(Data items)
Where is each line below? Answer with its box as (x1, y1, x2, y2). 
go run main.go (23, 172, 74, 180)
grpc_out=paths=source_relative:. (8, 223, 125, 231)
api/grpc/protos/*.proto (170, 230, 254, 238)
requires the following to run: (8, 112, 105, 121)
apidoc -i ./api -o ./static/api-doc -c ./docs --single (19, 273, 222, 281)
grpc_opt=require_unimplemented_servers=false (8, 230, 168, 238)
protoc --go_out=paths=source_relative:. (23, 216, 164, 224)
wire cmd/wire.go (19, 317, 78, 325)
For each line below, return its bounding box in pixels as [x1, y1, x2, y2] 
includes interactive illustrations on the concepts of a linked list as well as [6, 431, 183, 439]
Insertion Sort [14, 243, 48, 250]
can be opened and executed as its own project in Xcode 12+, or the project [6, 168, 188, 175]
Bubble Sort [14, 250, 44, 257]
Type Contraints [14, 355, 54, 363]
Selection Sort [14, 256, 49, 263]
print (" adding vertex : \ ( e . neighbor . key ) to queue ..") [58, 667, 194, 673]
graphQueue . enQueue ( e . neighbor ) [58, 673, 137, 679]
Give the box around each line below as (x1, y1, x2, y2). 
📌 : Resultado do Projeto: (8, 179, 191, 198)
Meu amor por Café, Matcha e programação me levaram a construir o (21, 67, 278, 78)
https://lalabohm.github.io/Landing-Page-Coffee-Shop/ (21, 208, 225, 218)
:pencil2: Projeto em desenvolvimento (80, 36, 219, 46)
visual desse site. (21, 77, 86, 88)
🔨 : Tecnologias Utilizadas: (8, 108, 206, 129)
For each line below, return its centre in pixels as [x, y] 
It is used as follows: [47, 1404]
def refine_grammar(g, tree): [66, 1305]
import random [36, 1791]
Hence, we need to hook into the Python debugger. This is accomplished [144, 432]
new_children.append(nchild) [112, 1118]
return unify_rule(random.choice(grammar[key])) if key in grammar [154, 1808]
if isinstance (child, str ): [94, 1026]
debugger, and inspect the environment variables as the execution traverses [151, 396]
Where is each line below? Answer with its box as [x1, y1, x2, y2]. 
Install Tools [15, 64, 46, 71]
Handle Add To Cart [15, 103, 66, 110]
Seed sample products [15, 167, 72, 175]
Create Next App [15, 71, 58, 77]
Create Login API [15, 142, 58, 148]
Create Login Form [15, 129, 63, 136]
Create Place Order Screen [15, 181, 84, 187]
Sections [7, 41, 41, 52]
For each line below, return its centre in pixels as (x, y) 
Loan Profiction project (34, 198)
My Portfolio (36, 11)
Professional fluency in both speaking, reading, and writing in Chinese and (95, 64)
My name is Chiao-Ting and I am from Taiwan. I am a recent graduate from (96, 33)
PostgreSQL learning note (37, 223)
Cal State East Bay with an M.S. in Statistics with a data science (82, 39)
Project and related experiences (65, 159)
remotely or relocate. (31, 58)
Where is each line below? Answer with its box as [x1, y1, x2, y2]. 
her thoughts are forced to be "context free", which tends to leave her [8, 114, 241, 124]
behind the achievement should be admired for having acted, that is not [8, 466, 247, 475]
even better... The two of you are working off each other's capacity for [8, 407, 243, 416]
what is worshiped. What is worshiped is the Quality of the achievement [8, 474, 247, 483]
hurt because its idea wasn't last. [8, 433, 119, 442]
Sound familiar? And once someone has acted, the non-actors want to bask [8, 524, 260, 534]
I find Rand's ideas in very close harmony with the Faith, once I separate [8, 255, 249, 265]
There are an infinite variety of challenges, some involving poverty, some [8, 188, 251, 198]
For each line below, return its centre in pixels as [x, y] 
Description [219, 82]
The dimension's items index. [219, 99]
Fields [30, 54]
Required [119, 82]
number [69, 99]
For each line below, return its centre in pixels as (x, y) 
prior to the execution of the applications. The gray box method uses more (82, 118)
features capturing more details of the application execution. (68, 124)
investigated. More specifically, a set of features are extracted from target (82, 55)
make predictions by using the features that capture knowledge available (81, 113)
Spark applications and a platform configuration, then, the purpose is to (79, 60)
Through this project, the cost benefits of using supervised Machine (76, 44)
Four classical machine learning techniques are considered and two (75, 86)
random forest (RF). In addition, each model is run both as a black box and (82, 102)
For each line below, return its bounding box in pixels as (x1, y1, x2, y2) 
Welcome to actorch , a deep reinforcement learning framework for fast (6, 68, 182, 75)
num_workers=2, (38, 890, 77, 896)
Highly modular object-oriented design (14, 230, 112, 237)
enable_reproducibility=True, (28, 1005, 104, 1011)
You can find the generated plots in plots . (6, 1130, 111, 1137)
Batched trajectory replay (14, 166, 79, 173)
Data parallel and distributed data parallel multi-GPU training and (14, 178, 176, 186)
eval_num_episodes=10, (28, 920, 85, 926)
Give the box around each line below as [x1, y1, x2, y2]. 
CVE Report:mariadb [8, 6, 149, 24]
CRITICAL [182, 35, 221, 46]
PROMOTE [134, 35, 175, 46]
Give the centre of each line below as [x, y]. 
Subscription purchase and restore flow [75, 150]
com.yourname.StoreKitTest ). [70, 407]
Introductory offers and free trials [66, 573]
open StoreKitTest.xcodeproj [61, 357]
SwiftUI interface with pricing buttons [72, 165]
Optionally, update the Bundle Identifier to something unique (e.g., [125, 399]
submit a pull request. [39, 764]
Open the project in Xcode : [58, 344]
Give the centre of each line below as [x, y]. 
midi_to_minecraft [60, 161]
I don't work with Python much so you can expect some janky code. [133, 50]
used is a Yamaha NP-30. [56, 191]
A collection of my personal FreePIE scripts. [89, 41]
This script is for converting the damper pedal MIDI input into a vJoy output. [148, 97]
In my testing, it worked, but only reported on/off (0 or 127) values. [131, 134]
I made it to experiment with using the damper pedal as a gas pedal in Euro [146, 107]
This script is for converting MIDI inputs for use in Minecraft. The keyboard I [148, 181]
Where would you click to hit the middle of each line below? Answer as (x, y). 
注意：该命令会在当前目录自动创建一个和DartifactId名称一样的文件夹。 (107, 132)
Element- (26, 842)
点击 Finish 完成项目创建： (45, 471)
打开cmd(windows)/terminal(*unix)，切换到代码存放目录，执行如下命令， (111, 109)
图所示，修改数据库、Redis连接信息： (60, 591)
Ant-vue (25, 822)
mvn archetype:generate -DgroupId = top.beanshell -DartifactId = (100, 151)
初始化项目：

Task item:
All that is wanted is a faithful reproduction of the line above with "Create Place Order Screen [15, 181, 84, 187]", the line with "PostgreSQL learning note (37, 223)", and every line in between.

Response for this exercise:
Create Place Order Screen [15, 181, 84, 187]
Sections [7, 41, 41, 52]
For each line below, return its centre in pixels as (x, y) 
Loan Profiction project (34, 198)
My Portfolio (36, 11)
Professional fluency in both speaking, reading, and writing in Chinese and (95, 64)
My name is Chiao-Ting and I am from Taiwan. I am a recent graduate from (96, 33)
PostgreSQL learning note (37, 223)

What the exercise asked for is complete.